Health checks
Nagios and the giant text file
The first real monitoring tool was Nagios. It ran on the admin box alongside everything else. We used it for health checks and for rudimentary metrics; each health check update sent a small piece of usage data along with it. Nagios is written in Perl, and at the time it kept its entire database in a single text file calledindex. Every metric, every health check result, everything went into that one file. Updates happened via regex. It worked for a while.
Around 300 VMs, it stopped working. Parsing a multi-gigabyte text file on every update got painfully slow. EBS performance at the time didn’t help either. We disabled the metrics part to buy time, but it wasn’t enough.
Angel and Pub/Sub
We evaluated a few alternatives, but they all had the same fundamental problem: centralization that would eventually fall over at our scale. This was around the time Go was blowing up, and we were rewriting a lot of internal tools in it. So we built Angel: a custom health check service written in Go, using BoltDB for storage. Everything in a single binary, everything in memory. And with Google Pub/Sub as the transport layer between hosts and Angel. With Nagios, hosts sent health checks directly over HTTP. If the server went down for a restart, clients had to retry. Those clients are customer workloads running on resources they’re paying for. Unnecessary backpressure from our own monitoring infrastructure isn’t acceptable. With Pub/Sub in the middle, hosts publish to a topic and Angel subscribes. If Angel restarts, messages buffer in Pub/Sub and get consumed when it comes back. No retries, no backpressure on customer resources. We’ve been running it for years without a single hiccup. It’s remarkably cheap for the amount of data it handles. We considered self-hosted Kafka, but Pub/Sub won on cost and reliability. The migration was smooth because we reused the Nagios protocol. Angel initially exposed an HTTP endpoint that spoke the same format: text-based, same exit codes, same field structure. It also consumed from Pub/Sub simultaneously. We switched hosts over to Pub/Sub, then decommissioned the HTTP endpoint. All the Puppet configuration and existing health check scripts stayed the same. We still use the Nagios protocol today. It’s text-based, easy to understand, and every health check script we’ve ever written speaks it.Angel today
Angel is still a single Go binary. It runs on 8 vCPUs and 32 GB of RAM, with everything in memory. It handles health checks for thousands of VMs across all our regions. We kept it focused on health checks only. Early on, we tried having it handle metrics too, but we’d have ended up with the same scaling problems we had with Nagios. Separating concerns was the right call. Pub/Sub also means we can restart Angel without backpressure on customer workloads. That’s been critical for keeping the monitoring layer invisible to customers.Metrics
Munin
While Nagios handled health checks, we added Munin for metrics and graphs. Also on the admin box. The graphs were generated and stored locally, and we’d share them with customers as screenshots when needed. Munin wasn’t super stable. I remember frequently having to investigate missing data, holes in graphs where collection had gotten stuck. It was fine for what it was, but not something we could rely on for real-time decisions. Mostly we’d look at it after the fact, when something had already gone wrong.Grafana (2018)

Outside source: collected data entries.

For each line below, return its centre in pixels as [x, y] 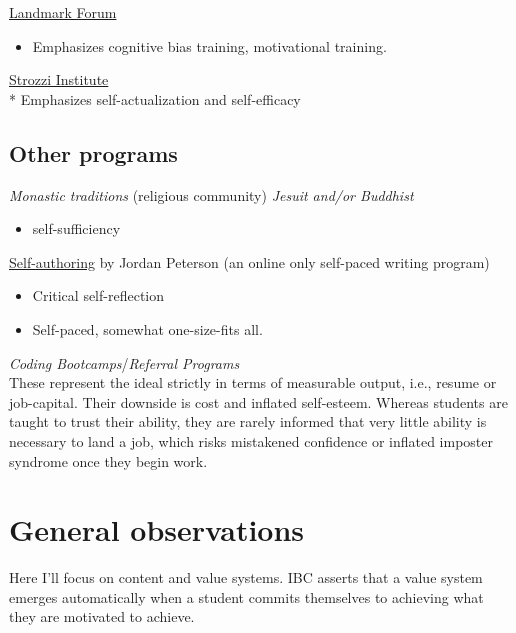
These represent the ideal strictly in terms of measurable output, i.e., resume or [253, 382]
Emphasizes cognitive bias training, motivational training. [209, 45]
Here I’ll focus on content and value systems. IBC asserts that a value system [246, 577]
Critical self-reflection [98, 295]
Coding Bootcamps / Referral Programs [124, 362]
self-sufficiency [76, 228]
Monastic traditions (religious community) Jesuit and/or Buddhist [211, 194]
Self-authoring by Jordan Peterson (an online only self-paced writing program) [249, 261]
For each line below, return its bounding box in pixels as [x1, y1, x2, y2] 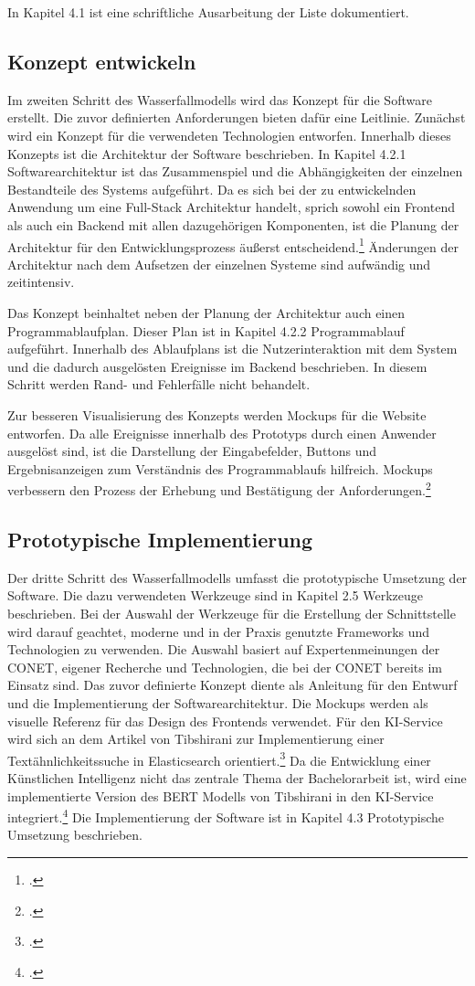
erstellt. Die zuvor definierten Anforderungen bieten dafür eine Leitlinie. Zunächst [7, 108, 466, 127]
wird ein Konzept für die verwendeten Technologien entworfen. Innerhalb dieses [7, 125, 451, 144]
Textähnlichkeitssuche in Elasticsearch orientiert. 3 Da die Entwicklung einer [7, 747, 431, 769]
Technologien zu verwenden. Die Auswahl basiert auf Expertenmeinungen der [7, 640, 440, 659]
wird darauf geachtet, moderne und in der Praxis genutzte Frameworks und [7, 621, 430, 641]
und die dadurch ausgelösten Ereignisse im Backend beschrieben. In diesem [7, 356, 427, 376]
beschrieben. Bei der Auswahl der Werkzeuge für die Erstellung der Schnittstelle [7, 603, 456, 622]
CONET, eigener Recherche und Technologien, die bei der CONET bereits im [7, 657, 443, 676]
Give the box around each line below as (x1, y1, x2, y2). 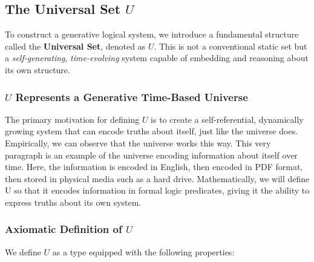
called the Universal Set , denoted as (5, 39, 146, 52)
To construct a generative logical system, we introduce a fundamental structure (5, 28, 299, 41)
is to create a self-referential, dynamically (151, 113, 304, 125)
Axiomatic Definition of (5, 221, 122, 237)
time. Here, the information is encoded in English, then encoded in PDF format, (5, 160, 303, 173)
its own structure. (5, 63, 70, 76)
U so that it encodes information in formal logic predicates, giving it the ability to (5, 184, 310, 197)
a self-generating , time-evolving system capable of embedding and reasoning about (5, 51, 309, 64)

In 2018, we set up Grafana to replace Munin as the metrics frontend. We applied the same migration pattern we’d used for health checks: keep the collection, change the backend. We’re still running munin-node on every host for local metric collection. A custom script calledplatform-munin-report transforms the Munin output into a format Grafana can consume. The collection infrastructure from the early days is the same. We swapped the visualization layer.
For Dedicated customers, the Grafana dashboards were useful. On the grid side, the metrics situation was honestly weaker. We were mostly reactive, looking at the data after a support ticket came in, not before.